Q3: Compared with human intelligence, at which stage do you think artificial intelligence is?
Human intelligence actually has eight fields, and artificial intelligence currently only involves work in 2-3 of them. Data representation in most areas has not yet been involved. Therefore, the current artificial intelligence is actually in its infancy, and it is far from reaching a particularly comprehensive and complete stage.
Q4: Just mentioned the bottleneck of artificial intelligence, what do you think is the biggest bottleneck?
The two main points, one is the poor robustness, I gave an example: for example, to classify a panda picture, add some random noise, and then it becomes another category. It is a small disturbance, the results of the model judgment will be very different, and the model can even be controlled to misjudge a certain category.
Another point is the lack of interpretability. For example, sometimes the model may perform very well, and in some cases it may perform poorly, but it is not possible to locate the specific feature and layer, which causes the model to perform poorly.
The above two points were also mentioned in the lecture of "Safe and Trustworthy Artificial Intelligence" by Academician He Jifeng.
Q5: What do you think of the next-generation artificial intelligence industry?
In the speech, I introduced the opinions of several big coffees.

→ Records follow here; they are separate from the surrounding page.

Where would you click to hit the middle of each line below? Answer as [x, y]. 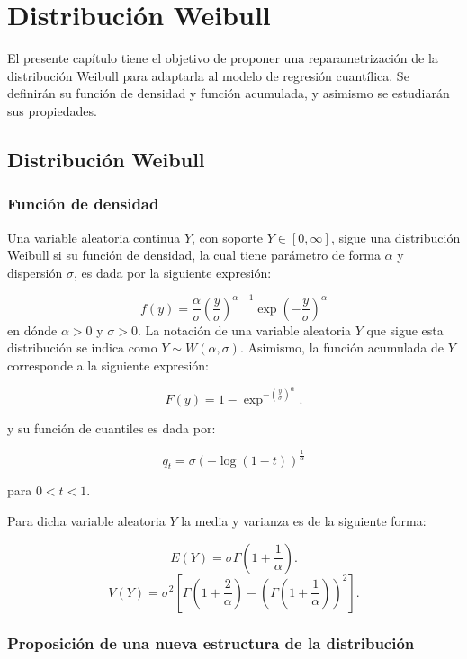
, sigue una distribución [395, 237]
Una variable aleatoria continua [94, 237]
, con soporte [228, 237]
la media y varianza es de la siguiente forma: [304, 520]
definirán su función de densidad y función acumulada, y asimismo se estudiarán [229, 93]
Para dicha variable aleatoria [86, 520]
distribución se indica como [82, 347]
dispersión [35, 272]
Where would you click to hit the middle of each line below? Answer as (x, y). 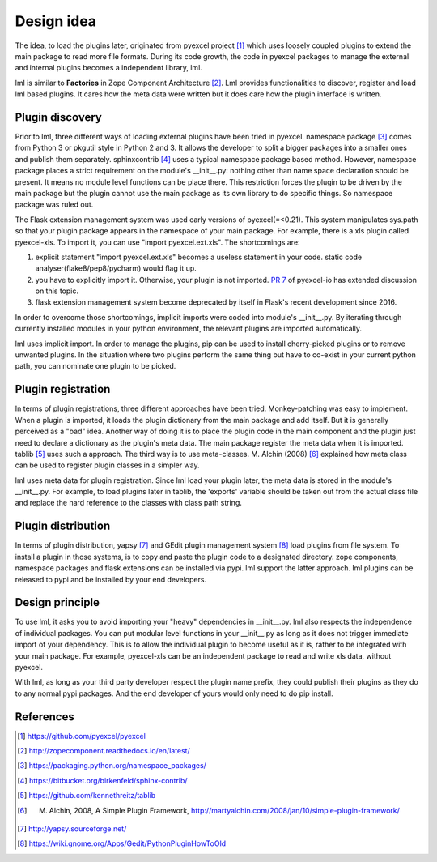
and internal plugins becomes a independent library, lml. (108, 68)
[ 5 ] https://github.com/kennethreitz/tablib (87, 796)
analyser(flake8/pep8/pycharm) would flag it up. (116, 268)
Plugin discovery (59, 117)
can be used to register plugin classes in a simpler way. (107, 465)
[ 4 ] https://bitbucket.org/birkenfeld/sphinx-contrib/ (102, 780)
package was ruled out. (54, 205)
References (45, 717)
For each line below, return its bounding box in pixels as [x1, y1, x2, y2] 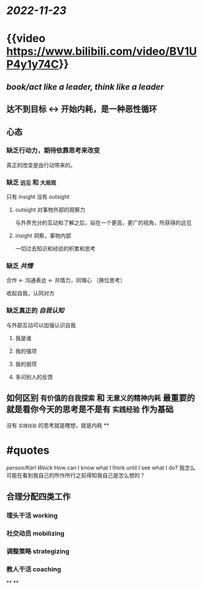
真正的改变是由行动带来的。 [6, 161, 76, 168]
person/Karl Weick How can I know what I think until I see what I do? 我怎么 [6, 464, 196, 471]
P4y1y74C [6, 57, 59, 71]
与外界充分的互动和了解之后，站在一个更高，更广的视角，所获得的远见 [15, 219, 192, 226]
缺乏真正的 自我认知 [6, 306, 65, 315]
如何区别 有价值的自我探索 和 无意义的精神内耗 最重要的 [6, 393, 195, 403]
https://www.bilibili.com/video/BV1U [6, 45, 197, 59]
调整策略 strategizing [6, 547, 70, 555]
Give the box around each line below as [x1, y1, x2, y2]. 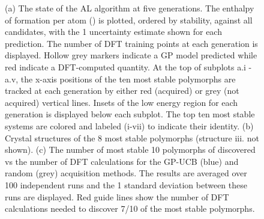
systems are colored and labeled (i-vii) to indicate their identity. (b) [5, 119, 254, 132]
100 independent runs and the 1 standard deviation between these [5, 178, 247, 191]
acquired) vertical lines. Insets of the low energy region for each [5, 96, 238, 108]
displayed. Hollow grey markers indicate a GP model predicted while [5, 49, 257, 61]
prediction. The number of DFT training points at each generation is [5, 37, 258, 49]
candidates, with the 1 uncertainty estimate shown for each [5, 25, 222, 38]
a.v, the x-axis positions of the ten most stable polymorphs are [5, 72, 236, 85]
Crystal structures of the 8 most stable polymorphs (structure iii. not [5, 131, 259, 144]
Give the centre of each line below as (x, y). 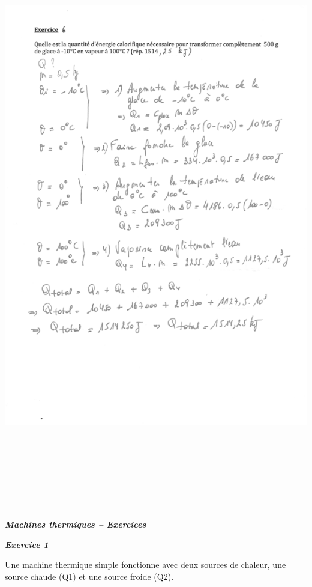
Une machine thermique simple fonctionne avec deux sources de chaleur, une (145, 564)
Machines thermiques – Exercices (76, 524)
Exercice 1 (27, 544)
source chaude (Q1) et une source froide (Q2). (89, 576)
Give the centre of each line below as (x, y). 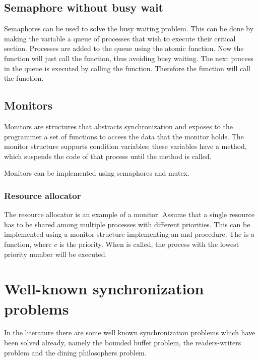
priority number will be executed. (56, 254)
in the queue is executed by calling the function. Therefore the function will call (127, 68)
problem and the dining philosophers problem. (75, 352)
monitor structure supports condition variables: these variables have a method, (125, 146)
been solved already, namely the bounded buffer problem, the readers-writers (123, 343)
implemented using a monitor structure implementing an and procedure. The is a (129, 234)
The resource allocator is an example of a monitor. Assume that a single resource (129, 214)
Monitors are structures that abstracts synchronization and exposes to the (118, 126)
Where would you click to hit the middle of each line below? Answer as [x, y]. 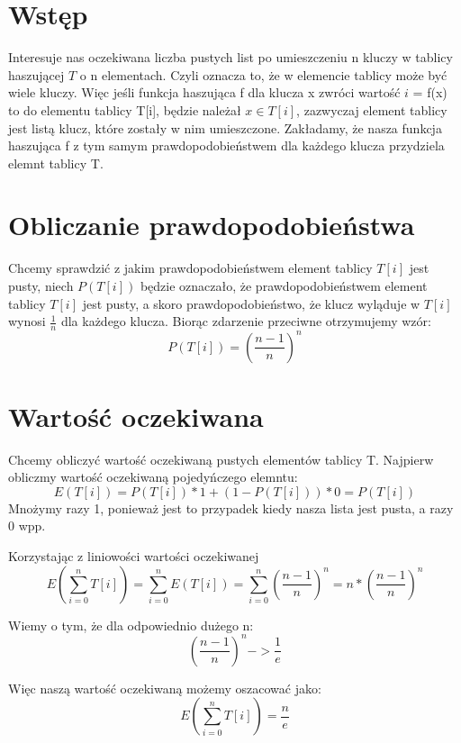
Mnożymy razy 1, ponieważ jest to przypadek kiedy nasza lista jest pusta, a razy [231, 507]
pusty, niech [41, 285]
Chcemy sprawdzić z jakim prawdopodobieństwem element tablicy [190, 268]
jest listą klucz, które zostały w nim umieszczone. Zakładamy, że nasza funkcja [225, 127]
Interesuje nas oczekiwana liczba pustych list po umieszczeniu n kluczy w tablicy [230, 57]
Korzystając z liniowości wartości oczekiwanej [134, 556]
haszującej [36, 74]
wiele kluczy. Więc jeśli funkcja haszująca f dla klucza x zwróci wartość [204, 92]
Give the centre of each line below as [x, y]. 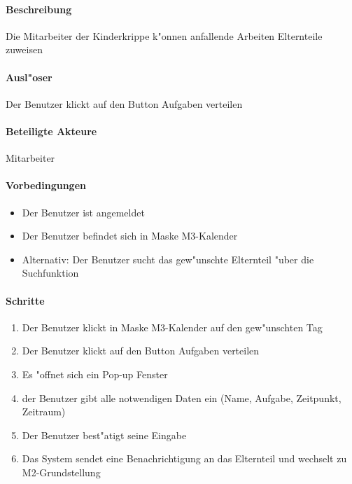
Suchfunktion [50, 273]
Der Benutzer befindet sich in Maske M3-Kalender [130, 236]
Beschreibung [39, 9]
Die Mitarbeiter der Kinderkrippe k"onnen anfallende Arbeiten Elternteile [164, 35]
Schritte [25, 300]
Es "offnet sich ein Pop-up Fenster [95, 374]
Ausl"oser [29, 77]
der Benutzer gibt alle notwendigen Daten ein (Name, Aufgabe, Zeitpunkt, [182, 397]
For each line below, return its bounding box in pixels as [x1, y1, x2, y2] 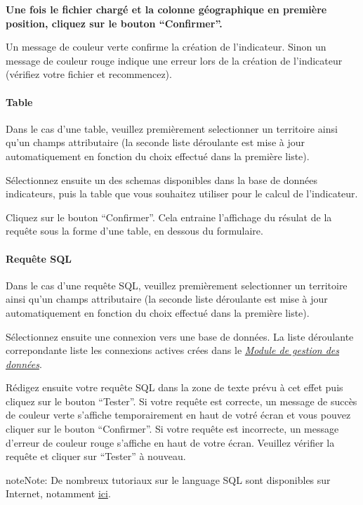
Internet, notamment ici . [6, 486, 111, 501]
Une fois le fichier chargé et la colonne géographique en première [6, 2, 327, 16]
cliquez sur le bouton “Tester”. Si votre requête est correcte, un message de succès [6, 393, 357, 408]
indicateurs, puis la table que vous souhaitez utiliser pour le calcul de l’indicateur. [6, 186, 358, 201]
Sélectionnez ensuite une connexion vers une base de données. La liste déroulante [6, 329, 354, 343]
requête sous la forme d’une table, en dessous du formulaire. [6, 223, 263, 238]
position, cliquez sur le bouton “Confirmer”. [6, 15, 223, 30]
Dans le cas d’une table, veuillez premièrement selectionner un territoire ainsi [6, 121, 338, 136]
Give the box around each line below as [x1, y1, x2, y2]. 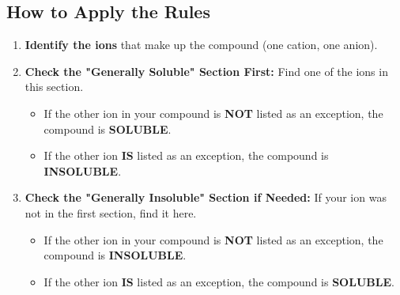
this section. [25, 78, 84, 95]
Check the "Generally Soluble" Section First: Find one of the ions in [25, 62, 388, 79]
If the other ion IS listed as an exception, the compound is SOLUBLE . [43, 273, 394, 289]
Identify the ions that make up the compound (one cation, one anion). [25, 36, 378, 53]
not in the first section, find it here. [25, 204, 197, 221]
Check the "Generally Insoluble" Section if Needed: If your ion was [25, 189, 387, 206]
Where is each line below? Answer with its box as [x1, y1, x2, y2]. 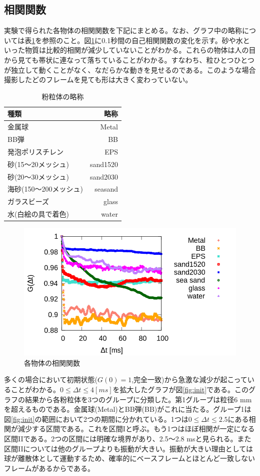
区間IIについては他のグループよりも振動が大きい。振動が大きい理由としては [4, 443, 253, 453]
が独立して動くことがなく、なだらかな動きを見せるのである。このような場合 [4, 64, 256, 75]
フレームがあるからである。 [4, 462, 95, 473]
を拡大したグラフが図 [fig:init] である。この [112, 384, 248, 395]
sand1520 [89, 158, 118, 169]
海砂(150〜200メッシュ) [7, 184, 83, 194]
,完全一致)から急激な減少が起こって [131, 374, 247, 385]
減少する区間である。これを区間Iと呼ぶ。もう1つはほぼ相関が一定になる [17, 423, 255, 434]
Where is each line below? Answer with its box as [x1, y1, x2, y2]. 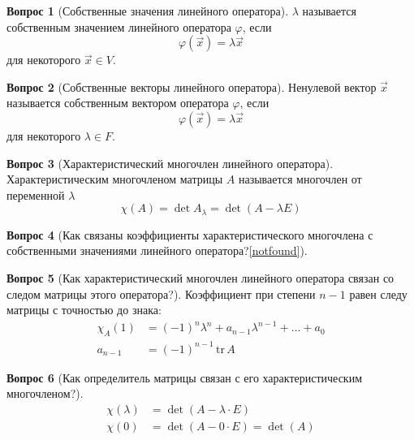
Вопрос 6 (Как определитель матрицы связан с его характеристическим [6, 369, 363, 386]
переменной [6, 186, 65, 203]
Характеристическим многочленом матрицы [6, 170, 223, 188]
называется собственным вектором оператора [6, 94, 229, 111]
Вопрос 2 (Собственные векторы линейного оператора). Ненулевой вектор [6, 78, 377, 95]
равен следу [349, 285, 408, 302]
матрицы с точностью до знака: [6, 301, 162, 318]
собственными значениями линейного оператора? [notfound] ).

One is that Geoffrey E. Hinton proposed the perspective of the capsule network. He believes that the cv model should not be Invariant, it should be Equivariant, that is, it can reflect the structure of the image; the current convolution model cannot reflect the structural information in the image. Put a certain part in any position, and the result will not change. For example, if a person's eyes are randomly placed, it will be a face. But if a person sees it by himself, if the position of the person's eyes is shifted a lot, they will not look like a face at all.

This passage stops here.